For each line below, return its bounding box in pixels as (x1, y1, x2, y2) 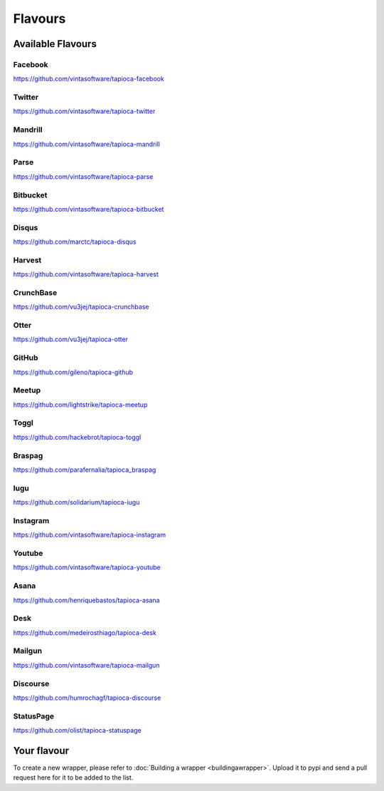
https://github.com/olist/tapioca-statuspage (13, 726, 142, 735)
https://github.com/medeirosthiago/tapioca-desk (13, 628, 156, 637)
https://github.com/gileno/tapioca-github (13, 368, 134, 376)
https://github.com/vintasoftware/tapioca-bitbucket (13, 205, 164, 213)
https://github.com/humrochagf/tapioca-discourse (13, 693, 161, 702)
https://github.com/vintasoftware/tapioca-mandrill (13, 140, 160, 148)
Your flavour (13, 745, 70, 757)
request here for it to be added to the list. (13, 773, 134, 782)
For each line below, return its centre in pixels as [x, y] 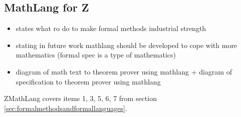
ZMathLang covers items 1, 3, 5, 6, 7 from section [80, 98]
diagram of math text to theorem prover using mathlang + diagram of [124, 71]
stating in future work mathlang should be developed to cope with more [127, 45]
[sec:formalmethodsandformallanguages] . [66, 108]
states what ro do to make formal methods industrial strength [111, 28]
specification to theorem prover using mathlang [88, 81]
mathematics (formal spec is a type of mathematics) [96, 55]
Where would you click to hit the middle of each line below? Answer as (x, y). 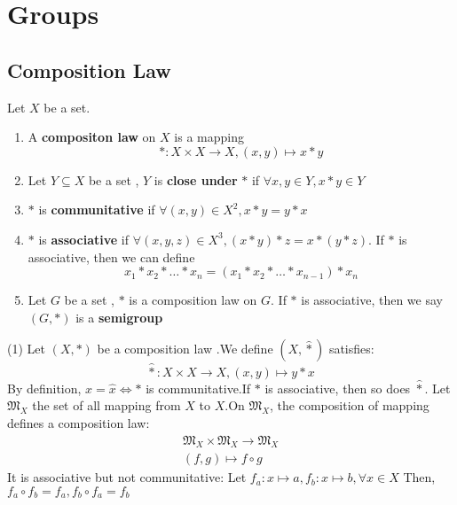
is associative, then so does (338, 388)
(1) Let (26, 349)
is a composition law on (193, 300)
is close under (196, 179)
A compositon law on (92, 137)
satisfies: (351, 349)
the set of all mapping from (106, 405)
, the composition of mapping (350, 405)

[WHAT NEEDS TO BE DONE]
Find the line with "is close under (196, 179)" in the listing. Reproduce it and all the lines after it, exactly, through the last line.

[WRITTEN ANSWER]
is close under (196, 179)
A compositon law on (92, 137)
satisfies: (351, 349)
the set of all mapping from (106, 405)
, the composition of mapping (350, 405)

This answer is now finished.